— Data for this task —

↓↓↓

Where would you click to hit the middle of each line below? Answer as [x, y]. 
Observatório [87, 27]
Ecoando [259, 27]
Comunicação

↑↑↑
↓↓↓

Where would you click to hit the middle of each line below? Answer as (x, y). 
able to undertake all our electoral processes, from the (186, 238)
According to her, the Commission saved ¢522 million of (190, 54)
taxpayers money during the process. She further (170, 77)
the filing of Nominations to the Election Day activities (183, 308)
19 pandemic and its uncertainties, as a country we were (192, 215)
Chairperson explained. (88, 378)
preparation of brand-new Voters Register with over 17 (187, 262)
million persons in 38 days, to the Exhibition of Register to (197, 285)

↑↑↑

— Exercise requirements —
What the answer needs is every line from the data above with "million" in it.

— Problem solution —
According to her, the Commission saved ¢522 million of (190, 54)
million persons in 38 days, to the Exhibition of Register to (197, 285)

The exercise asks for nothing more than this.